Visualized analysis of P. aeruginosa PA1 genome

General features of the PA1 genome

The de novo assembly of the PA1 genome revealed single contig with a 396-fold sequence coverage, and the completed PA1 genome yields a G+C content of 66.35%. The general features of the PA1 genome are listed in Supplementary Table S2. Of the 5,902 predicted proteins, 78.43% exhibit putative functions. The circular genome map is shown in Figure 2(B). The PA1 genome carries four putative prophages and encodes one type I DNA methyltransferase (MTase) and two type II DNA MTases (Figure 2B). Multilocus sequence typing analysis [30] revealed that the sequence type of P. aeruginosa PA1 is ST-782, with a MLST profile as “paeruginosa”. The detailed matches are listed in Supplementary Table S3. No gaps were found within the tested gene locus. Using PathogenFinder [31], we predicted that the probability of P. aeruginosa PA1 as a human pathogen is 88.5%. The detailed results are listed in Supplementary Table S4. A total of 406 pathogenic families were matched with the complete genome sequence of P. aeruginosa PA1.

Virulence factors

The virulence factors of P. aeruginosa play an important role in the pathogenesis of P. aeruginosa-induced infections, such as keratitis, burn wound infections and respiratory tract infections. These factors include secretory virulence factors, such as protease, elastase, phospholipase, PCN, exotoxin A, exoenzyme S, haemolysins and siderophores or cell-associated factors, such as lipopolysaccharide (LPS), alginate, flagellum, pilus and non-pilus adhesins [49]. P. aeruginosa PA1 encodes 36 adhesins, 36 proteases and 27 other virulence-associated factors, such as alginate, LPS, flagellum, pyocin, exotoxin, exoenzyme S and haemolysin (Figure 3).
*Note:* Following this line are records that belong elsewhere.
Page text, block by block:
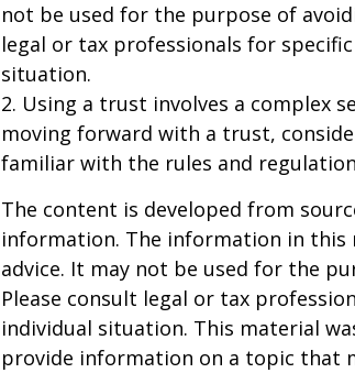
not be used for the purpose of
legal or tax professionals for
situation.
2. Using a trust involves a complex
moving forward with a trust,
familiar with the rules and
The content is developed from
information. The information in this
advice. It may not be used for the
Please consult legal or tax
individual situation. This material
provide information on a topic that
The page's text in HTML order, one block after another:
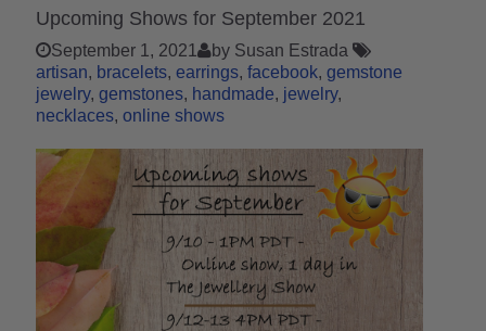
Upcoming Shows for September 2021
September 1, 2021
by Susan Estrada
artisan
bracelets earrings facebook gemstone
jewelry gemstones handmade jewelry
necklaces online shows
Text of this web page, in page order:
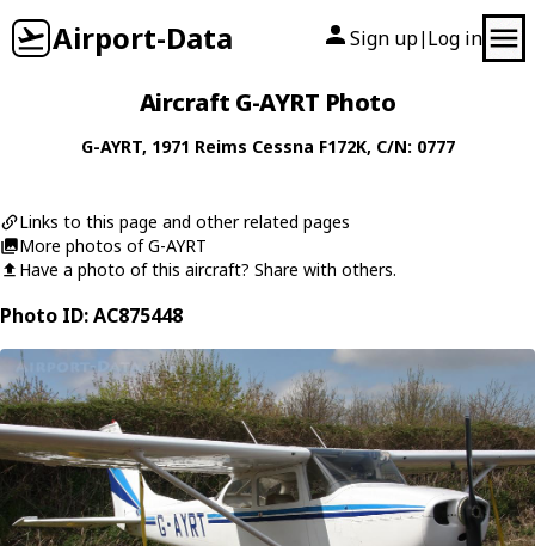
Airport-Data Sign up| Log in
Aircraft G-AYRT Photo
G-AYRT, 1971 Reims Cessna F172K, C/N: 0777
Links to this page and other related pages
More photos of G-AYRT
Have a photo of this aircraft? Share with others.
Photo ID: AC875448
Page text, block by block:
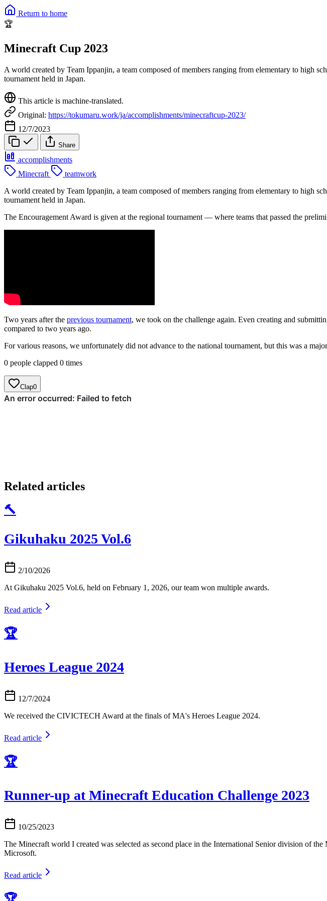
Return to home
🏆
Minecraft Cup 2023
A world created by Team Ippanjin, a team composed of members ranging from elementary to high
tournament held in Japan.
This article is machine-translated.
Original: https://tokumaru.work/ja/accomplishments/minecraftcup-2023/
12/7/2023
Share
accomplishments
Minecraft
teamwork
A world created by Team Ippanjin, a team composed of members ranging from elementary to high
tournament held in Japan.
The Encouragement Award is given at the regional tournament — where teams that passed the
Two years after the previous tournament, we took on the challenge again. Even creating and
compared to two years ago.
For various reasons, we unfortunately did not advance to the national tournament, but this was a
0 people clapped 0 times
Clap0
Related articles
🔨
Gikuhaku 2025 Vol.6
2/10/2026
At Gikuhaku 2025 Vol.6, held on February 1, 2026, our team won multiple awards.
Read article
🏆
Heroes League 2024
12/7/2024
We received the CIVICTECH Award at the finals of MA's Heroes League 2024.
Read article
🏆
Runner-up at Minecraft Education Challenge 2023
10/25/2023
The Minecraft world I created was selected as second place in the International Senior division of
Microsoft.
Read article

These virulence factors are evenly distributed in the PA1 genome. No elastase, phospholipase or siderophore was predicted in the PA1 genome. By comparison, the standard P. aeruginosa strain PAO1 genome encodes one elastase, six phospholipases and one siderophore. This may indicate distinct virulence characteristics of these two strains.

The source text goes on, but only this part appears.